[Stored entries]
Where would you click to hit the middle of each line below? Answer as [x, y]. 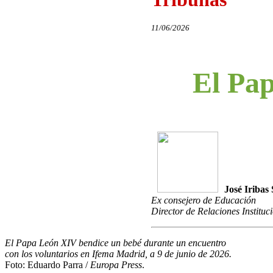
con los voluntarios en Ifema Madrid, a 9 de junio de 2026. [118, 254]
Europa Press [116, 265]
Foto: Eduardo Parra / [48, 265]
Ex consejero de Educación [204, 200]
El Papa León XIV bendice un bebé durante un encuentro [115, 243]
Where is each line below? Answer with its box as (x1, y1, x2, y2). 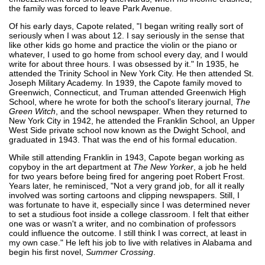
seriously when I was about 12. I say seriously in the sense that (9, 30, 244, 40)
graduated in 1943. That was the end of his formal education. (9, 134, 237, 144)
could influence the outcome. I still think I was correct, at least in (9, 228, 247, 238)
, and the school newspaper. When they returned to (56, 106, 247, 116)
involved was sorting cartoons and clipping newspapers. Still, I (9, 190, 240, 200)
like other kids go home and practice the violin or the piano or (9, 40, 237, 50)
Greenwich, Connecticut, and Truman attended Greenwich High (9, 87, 246, 97)
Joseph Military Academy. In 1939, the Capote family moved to (9, 77, 242, 88)
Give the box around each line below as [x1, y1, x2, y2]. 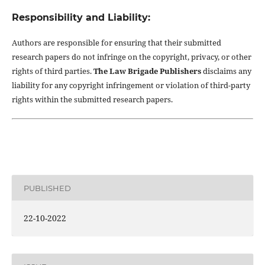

## [Your objective]
Please output all of the entries exactly as they appear, with no pictures.

## [Solution to the exercise]
Where would you click to hit the middle of each line below? Answer as [x, y]. 
con los voluntarios en Ifema Madrid, a 9 de junio de 2026. [118, 254]
Europa Press [116, 265]
Foto: Eduardo Parra / [48, 265]
Ex consejero de Educación [204, 200]
El Papa León XIV bendice un bebé durante un encuentro [115, 243]
Where is each line below? Answer with its box as (x1, y1, x2, y2). 
seriously when I was about 12. I say seriously in the sense that (9, 30, 244, 40)
graduated in 1943. That was the end of his formal education. (9, 134, 237, 144)
could influence the outcome. I still think I was correct, at least in (9, 228, 247, 238)
, and the school newspaper. When they returned to (56, 106, 247, 116)
involved was sorting cartoons and clipping newspapers. Still, I (9, 190, 240, 200)
like other kids go home and practice the violin or the piano or (9, 40, 237, 50)
Greenwich, Connecticut, and Truman attended Greenwich High (9, 87, 246, 97)
Joseph Military Academy. In 1939, the Capote family moved to (9, 77, 242, 88)
Give the box around each line below as [x1, y1, x2, y2]. 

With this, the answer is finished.